The irony of that is that there are also all sorts of people who want children so badly that they're willing to go through rounds of hormones and drugs and literally torture themselves to have just one baby. There are people who are willing to buy babies. There are people who think that they have a "right" to have their own flesh and blood baby. 
Then there are people who are having babies and not properly caring for them. 
This is the world we live in.  Lord have Mercy.

FIVE:

A dash of hope!

That last take was horribly depressing. Also horribly depressing was last week when my son was having a tantrum in the grocery store, a lady who appeared to be in her mid-50s said to me, "That's why I only had one." 
I couldn't stop myself from saying, "Thanks for your insight. That is so helpful at the moment."
Then I felt awful for the rest of the day about the tantrum, the comment and my uncharitable response. 

Ok, but here's the hope:

I took my 2 little guys to Starbucks to pass an hour between kindergarten drop-off and the year-end school liturgy. 
We went in and sat at a table where I fed them overpriced popcorn and delicious oat bars while drinking a flat white. We had a conversation about how popcorn is so yummy and how fun it is to sit at cafes and drink coffee. Martin had a stick with him and was banging it on different surfaces, saying "Ah!" at different sounds.
Beside us was a lone middle-aged lady with a tablet. She glanced our way, and immediately I thought that we might be annoying her with our chatter and banging and my constant need to remind Zachary about inside voices. 
She got up to leave about 5 minutes after we sat down, but before she left, she turned around.
"Oh, here it comes," I thought to myself.
"You have beautiful boys." She said, placing a hand on my shoulder.
"Thank you!" I said, smiling, and since I have one of those faces that shows all my emotions, I'm sure I looked slightly taken aback.
"You're doing a wonderful job. Have a great day," she said, as she walked away.
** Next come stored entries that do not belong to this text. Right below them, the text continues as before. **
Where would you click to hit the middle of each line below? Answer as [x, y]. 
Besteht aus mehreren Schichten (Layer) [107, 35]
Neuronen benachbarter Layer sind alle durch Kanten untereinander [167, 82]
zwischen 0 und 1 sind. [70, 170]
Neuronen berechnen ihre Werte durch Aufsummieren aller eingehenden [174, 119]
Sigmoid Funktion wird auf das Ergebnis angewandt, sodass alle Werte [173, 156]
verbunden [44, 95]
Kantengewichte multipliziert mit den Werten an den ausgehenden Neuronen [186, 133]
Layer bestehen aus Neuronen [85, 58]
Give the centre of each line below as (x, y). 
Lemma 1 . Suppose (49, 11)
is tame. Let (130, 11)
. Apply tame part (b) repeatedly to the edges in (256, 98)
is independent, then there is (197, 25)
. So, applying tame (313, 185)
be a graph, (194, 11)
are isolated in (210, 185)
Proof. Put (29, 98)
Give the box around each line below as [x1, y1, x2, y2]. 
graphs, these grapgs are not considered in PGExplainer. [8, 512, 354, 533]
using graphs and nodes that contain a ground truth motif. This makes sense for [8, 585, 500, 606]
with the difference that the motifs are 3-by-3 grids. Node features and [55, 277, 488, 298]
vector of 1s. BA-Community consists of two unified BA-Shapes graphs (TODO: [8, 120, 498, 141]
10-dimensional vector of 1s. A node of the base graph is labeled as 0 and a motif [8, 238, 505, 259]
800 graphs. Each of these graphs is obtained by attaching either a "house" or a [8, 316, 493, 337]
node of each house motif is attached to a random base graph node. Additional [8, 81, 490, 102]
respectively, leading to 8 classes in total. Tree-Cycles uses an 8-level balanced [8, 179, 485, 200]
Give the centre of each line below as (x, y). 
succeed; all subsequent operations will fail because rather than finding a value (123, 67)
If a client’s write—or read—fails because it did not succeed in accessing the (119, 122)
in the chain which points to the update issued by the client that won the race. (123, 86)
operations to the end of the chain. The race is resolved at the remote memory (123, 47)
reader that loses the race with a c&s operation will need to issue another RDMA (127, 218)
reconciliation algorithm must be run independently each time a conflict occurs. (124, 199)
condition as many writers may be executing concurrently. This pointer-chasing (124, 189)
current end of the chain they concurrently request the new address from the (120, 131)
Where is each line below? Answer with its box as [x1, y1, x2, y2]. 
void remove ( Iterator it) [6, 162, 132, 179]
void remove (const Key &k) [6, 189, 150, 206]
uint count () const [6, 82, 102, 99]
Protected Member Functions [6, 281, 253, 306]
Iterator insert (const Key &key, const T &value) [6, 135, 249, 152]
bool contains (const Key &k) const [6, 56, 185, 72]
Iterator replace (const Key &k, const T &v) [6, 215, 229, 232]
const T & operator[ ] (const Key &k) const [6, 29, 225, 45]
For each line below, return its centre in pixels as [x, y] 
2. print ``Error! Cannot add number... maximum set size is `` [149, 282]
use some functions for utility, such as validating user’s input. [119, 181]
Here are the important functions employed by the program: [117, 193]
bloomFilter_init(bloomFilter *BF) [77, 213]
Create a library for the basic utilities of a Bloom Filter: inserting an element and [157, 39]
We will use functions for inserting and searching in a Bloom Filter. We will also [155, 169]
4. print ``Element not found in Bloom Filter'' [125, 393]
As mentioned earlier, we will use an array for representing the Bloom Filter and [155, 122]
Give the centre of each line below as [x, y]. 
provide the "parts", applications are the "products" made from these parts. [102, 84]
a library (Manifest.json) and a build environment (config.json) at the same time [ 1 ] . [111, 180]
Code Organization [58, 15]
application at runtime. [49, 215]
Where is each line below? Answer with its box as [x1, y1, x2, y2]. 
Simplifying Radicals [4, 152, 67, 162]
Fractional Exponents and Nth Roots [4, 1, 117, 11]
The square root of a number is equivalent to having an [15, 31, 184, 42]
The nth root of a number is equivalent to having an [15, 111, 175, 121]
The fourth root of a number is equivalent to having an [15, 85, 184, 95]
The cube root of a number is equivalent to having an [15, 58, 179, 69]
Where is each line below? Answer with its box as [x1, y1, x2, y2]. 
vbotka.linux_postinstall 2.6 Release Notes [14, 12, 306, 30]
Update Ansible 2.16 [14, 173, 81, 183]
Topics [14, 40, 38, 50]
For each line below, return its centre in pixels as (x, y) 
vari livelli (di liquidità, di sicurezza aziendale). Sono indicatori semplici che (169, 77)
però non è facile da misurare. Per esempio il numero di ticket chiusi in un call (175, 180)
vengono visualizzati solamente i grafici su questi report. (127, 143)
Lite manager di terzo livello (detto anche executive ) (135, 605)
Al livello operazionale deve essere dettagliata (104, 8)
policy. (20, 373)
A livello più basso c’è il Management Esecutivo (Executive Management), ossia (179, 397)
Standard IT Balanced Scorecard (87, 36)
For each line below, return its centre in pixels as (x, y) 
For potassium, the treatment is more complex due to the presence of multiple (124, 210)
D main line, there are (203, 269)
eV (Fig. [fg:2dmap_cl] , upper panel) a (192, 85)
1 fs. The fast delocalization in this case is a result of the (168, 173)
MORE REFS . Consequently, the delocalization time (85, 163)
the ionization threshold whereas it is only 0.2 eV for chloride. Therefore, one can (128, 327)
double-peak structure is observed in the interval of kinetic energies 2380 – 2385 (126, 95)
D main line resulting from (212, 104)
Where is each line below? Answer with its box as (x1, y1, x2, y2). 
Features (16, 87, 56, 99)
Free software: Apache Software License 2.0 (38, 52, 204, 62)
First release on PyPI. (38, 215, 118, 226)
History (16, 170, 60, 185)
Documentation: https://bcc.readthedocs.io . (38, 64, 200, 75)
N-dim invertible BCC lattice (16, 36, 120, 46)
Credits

Day. Made. Hope. Restored.

Z and Me. Martin is banging on a chair with a stick and therefore not in the photo.

SIX:

I'm currently sitting at a gorgeous patio table that Joseph and I touched up with some paint on my deck. We've done so much to this little home of ours to make it beautiful and livable and I'm just so thankful for him and all his hard work. 
Meanwhile, inside the house are nicks in the fairly new paint and scratches in the hardwood and dents in the drywall. We just can't seem to keep this house perfect everywhere.
But as I was lying on the playroom carpet under a pile of two toddlers this morning, tickling them and enjoying their laughter, I realized that the nicks and scratches are going to happen if we let our kids live here. There's going to be wrestling and hotwheels flying and Lego creations on window sills for such a short time, and eventually, all the holes will be patched and the paint perfected, and the floors won't be sticky, and I'll be able to write two sentences without hearing "Moooommmm!". And I'll be a little bit nostalgic for these little imperfections and smudges, won't I?

SEVEN:

After a hectic week, with another one coming up, I tend to need to unwind and relax and do something purely frivolous. Well guess what, writing down these little musings was it. I feel ready to take on the rest of Saturday, and maybe make some lunch for the non-verbal toddler who keeps biting me. If you've made it this far, thanks for reading all my little thoughts. I hope you have an excellent week!